-------- Supplied data --------

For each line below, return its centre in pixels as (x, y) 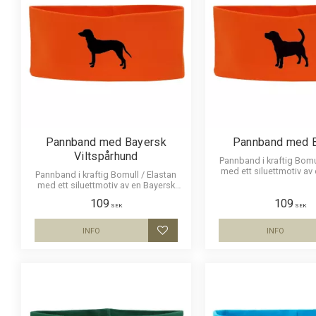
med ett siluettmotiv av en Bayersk (106, 185)
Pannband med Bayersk (106, 142)
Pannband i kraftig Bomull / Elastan (106, 175)
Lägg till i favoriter (207, 238)
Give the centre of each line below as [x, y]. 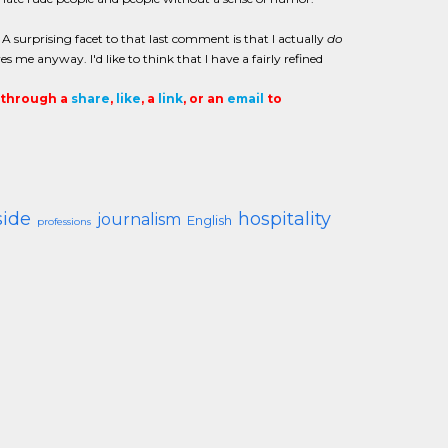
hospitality [284, 219]
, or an [204, 98]
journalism [138, 219]
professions [63, 221]
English [209, 220]
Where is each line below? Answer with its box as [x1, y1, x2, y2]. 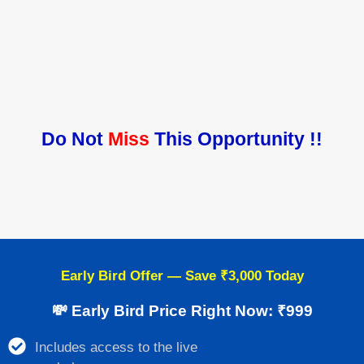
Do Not [41, 128, 108, 150]
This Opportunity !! [154, 128, 323, 150]
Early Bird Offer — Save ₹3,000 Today [60, 268, 304, 284]
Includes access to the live [34, 340, 197, 356]
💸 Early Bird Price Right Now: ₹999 [51, 302, 313, 320]
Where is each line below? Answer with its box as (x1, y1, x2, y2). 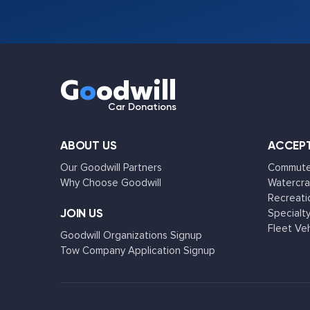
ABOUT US (60, 138, 117, 153)
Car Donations (108, 101, 176, 113)
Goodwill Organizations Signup (60, 229, 202, 242)
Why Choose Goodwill (60, 176, 161, 190)
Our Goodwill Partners (60, 161, 162, 174)
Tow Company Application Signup (60, 244, 215, 257)
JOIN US (60, 206, 103, 221)
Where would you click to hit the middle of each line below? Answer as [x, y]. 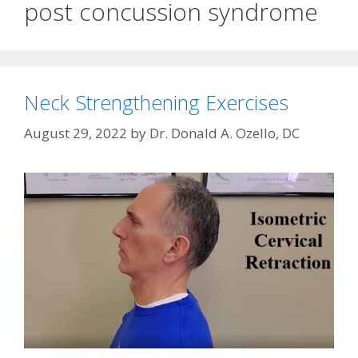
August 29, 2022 [76, 133]
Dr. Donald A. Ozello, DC [225, 133]
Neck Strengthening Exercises [156, 103]
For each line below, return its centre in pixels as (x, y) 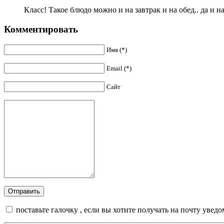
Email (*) (119, 68)
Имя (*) (117, 49)
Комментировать (41, 29)
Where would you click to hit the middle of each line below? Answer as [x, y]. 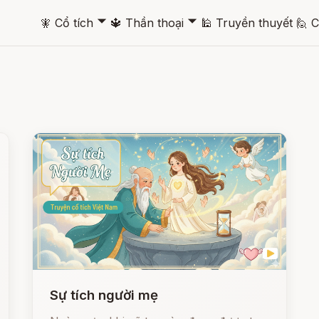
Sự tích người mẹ [104, 295]
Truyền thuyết [254, 22]
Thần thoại [155, 22]
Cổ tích [74, 22]

--------

Retype all the data exactly. Omit pictures.

Result for this exercise.
For each line below, return its centre in pixels as (x, y) 
med ett siluettmotiv av en Bayersk (106, 185)
Pannband med Bayersk (106, 142)
Pannband i kraftig Bomull / Elastan (106, 175)
Lägg till i favoriter (207, 238)
Give the centre of each line below as [x, y]. 
hospitality [284, 219]
, or an [204, 98]
journalism [138, 219]
professions [63, 221]
English [209, 220]
Where is each line below? Answer with its box as [x1, y1, x2, y2]. 
Do Not [41, 128, 108, 150]
This Opportunity !! [154, 128, 323, 150]
Early Bird Offer — Save ₹3,000 Today [60, 268, 304, 284]
Includes access to the live [34, 340, 197, 356]
💸 Early Bird Price Right Now: ₹999 [51, 302, 313, 320]
Where is each line below? Answer with its box as (x1, y1, x2, y2). 
ABOUT US (60, 138, 117, 153)
Car Donations (108, 101, 176, 113)
Goodwill Organizations Signup (60, 229, 202, 242)
Why Choose Goodwill (60, 176, 161, 190)
Our Goodwill Partners (60, 161, 162, 174)
Tow Company Application Signup (60, 244, 215, 257)
JOIN US (60, 206, 103, 221)
Where would you click to hit the middle of each line below? Answer as [x, y]. 
August 29, 2022 [76, 133]
Dr. Donald A. Ozello, DC [225, 133]
Neck Strengthening Exercises [156, 103]
For each line below, return its centre in pixels as (x, y) 
Email (*) (119, 68)
Имя (*) (117, 49)
Комментировать (41, 29)
Where would you click to hit the middle of each line below? Answer as [x, y]. 
Sự tích người mẹ [104, 295]
Truyền thuyết [254, 22]
Thần thoại [155, 22]
Cổ tích [74, 22]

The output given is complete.